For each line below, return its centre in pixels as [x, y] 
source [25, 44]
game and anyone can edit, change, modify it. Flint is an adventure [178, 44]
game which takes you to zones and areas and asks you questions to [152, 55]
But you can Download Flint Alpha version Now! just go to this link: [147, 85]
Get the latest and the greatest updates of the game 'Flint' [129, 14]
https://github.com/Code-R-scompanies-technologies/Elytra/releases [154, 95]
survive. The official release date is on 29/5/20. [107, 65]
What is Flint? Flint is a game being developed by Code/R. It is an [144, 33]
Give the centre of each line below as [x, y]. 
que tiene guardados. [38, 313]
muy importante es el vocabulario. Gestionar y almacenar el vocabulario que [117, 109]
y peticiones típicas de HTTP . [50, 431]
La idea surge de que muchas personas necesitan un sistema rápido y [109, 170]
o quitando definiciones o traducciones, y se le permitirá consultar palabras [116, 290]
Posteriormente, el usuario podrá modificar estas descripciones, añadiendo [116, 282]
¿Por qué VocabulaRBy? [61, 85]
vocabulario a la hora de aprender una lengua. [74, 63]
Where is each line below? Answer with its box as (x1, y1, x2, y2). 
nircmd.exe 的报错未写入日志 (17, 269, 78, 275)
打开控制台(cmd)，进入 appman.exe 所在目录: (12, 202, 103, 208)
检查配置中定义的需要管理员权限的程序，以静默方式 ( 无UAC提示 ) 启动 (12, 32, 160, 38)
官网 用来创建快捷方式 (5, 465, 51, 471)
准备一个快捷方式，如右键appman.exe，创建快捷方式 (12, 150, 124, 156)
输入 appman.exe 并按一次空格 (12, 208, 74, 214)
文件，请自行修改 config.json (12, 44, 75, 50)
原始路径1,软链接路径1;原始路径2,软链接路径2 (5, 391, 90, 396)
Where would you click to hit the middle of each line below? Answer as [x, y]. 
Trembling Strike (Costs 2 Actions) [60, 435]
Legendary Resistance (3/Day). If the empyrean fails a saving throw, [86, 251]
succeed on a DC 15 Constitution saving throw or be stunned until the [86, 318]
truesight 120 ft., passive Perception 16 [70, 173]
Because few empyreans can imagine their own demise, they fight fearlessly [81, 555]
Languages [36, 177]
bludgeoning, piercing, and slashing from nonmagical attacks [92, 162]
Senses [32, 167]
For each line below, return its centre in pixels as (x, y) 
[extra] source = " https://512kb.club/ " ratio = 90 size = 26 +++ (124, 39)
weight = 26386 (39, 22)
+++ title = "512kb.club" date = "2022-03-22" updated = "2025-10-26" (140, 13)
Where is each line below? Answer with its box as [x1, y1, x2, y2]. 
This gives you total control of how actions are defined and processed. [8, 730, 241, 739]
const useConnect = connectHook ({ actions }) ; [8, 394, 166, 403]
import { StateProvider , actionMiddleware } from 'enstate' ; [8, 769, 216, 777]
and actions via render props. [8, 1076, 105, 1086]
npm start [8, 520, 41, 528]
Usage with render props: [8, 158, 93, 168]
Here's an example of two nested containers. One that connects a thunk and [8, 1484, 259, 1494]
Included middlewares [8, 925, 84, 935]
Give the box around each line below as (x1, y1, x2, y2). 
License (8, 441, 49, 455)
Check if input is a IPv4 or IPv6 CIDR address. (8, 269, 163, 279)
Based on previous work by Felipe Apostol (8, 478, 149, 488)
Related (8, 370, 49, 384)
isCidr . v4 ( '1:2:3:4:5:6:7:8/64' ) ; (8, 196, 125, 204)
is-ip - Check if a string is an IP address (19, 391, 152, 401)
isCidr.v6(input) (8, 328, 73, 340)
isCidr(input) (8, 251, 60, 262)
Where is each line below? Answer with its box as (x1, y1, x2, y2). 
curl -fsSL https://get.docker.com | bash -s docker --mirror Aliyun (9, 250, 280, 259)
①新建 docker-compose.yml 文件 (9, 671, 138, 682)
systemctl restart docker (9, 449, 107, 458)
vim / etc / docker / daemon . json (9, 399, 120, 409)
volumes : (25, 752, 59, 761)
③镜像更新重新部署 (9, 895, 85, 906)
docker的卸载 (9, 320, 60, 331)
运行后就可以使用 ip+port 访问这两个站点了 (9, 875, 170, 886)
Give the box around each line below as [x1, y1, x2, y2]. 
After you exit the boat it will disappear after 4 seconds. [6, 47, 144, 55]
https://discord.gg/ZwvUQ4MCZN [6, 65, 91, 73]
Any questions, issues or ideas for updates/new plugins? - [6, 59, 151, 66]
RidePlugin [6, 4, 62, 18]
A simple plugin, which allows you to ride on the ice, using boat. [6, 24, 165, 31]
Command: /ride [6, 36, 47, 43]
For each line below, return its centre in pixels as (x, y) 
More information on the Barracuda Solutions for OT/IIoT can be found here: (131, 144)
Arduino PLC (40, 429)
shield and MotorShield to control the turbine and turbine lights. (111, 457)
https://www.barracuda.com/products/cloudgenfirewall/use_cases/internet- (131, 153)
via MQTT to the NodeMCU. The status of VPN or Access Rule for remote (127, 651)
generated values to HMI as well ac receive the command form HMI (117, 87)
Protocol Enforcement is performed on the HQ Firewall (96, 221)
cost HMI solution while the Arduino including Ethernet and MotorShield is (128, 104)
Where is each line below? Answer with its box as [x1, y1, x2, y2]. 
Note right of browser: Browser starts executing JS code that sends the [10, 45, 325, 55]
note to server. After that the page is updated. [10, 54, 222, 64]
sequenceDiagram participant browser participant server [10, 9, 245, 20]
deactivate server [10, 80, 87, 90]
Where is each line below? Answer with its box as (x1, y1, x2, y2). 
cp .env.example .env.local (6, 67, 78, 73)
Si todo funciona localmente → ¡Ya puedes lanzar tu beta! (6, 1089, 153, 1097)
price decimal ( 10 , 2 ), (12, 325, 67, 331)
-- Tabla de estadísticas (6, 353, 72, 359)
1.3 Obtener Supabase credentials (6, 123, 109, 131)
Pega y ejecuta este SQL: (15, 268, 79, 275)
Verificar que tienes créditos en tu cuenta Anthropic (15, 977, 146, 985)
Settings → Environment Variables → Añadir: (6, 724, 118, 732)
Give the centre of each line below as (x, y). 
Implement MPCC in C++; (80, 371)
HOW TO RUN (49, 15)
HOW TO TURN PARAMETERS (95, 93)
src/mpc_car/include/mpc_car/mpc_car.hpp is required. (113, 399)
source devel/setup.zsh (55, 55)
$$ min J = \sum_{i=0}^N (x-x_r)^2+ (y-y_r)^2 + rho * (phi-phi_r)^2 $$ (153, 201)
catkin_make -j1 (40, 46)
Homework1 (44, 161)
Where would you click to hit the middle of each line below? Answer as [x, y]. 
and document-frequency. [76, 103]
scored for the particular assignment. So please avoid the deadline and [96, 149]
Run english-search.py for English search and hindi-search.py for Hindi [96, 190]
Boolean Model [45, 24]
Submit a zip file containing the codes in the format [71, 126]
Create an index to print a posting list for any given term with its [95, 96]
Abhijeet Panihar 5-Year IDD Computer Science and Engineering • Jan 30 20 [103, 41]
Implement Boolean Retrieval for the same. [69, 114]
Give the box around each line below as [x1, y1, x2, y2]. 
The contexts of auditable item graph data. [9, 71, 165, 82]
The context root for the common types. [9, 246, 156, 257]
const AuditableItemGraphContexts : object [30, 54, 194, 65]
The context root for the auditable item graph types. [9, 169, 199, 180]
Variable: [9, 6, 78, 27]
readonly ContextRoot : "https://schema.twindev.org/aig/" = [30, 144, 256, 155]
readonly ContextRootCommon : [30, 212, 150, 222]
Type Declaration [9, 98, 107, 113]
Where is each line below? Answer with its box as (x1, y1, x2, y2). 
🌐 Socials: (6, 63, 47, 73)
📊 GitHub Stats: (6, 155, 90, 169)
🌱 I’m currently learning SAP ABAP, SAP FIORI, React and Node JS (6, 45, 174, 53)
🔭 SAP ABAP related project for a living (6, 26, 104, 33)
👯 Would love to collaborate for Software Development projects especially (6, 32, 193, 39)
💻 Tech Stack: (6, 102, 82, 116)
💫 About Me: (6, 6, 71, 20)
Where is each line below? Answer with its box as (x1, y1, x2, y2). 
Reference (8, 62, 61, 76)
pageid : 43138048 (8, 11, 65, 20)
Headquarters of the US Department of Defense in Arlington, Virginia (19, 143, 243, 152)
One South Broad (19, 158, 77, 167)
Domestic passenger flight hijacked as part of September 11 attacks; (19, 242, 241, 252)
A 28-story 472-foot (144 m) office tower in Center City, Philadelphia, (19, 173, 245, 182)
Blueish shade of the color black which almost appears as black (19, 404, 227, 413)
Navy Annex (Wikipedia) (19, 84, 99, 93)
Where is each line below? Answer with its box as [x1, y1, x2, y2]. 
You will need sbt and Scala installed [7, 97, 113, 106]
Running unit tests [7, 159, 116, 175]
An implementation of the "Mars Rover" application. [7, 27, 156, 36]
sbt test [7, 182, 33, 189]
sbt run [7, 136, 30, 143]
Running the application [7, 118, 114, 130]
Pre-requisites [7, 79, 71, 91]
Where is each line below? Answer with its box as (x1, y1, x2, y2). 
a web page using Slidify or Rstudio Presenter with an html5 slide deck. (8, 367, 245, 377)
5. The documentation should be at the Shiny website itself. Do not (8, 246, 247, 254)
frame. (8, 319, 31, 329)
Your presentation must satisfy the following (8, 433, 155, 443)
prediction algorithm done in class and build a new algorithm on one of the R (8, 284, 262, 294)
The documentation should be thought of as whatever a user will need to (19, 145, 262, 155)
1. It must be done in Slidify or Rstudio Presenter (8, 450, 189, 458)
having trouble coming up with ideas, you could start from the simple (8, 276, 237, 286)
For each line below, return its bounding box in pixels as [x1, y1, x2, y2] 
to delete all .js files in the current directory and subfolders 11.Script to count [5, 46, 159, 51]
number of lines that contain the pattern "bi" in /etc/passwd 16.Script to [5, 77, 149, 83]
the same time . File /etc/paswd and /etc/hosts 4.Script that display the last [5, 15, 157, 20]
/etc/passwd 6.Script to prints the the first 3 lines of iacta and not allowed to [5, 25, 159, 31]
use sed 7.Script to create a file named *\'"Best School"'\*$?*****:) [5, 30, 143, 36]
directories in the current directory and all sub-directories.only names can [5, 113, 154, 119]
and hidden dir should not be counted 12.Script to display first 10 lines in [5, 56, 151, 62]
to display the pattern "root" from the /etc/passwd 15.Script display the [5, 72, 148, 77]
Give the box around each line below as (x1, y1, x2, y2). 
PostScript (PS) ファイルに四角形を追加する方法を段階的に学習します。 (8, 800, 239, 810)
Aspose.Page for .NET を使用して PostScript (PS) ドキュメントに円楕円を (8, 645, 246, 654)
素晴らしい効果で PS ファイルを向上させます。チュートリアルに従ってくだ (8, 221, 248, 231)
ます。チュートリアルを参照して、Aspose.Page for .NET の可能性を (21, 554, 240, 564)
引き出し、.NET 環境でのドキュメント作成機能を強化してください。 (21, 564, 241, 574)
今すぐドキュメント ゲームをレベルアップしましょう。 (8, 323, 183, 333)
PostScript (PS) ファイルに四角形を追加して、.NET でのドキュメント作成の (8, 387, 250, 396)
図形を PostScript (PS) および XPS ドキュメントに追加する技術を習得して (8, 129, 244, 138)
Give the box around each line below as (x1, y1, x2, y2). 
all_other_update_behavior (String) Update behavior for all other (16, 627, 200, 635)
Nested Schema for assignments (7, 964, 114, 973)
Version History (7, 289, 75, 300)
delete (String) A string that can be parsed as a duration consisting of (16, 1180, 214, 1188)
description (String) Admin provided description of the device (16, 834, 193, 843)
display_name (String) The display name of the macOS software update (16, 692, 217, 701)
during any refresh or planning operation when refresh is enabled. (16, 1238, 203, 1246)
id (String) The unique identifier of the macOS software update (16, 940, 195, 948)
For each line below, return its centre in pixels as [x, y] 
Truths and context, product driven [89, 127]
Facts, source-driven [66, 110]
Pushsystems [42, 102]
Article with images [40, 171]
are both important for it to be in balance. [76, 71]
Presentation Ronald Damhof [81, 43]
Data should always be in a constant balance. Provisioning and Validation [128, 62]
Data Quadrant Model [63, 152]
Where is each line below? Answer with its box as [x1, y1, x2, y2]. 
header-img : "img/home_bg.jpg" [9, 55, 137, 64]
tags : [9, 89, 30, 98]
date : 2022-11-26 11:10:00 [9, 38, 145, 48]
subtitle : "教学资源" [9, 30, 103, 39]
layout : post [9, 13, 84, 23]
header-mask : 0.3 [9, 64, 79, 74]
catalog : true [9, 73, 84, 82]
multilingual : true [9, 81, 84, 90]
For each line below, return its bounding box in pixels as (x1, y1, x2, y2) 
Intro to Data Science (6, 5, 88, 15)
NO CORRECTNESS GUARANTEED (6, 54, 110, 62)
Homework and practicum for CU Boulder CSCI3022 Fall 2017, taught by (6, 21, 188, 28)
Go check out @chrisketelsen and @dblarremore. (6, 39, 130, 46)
===
**Exercise instructions**
Among the entries, copy every line containing the word "ideas".

**Answer below**
Any questions, issues or ideas for updates/new plugins? - [6, 59, 151, 66]
having trouble coming up with ideas, you could start from the simple (8, 276, 237, 286)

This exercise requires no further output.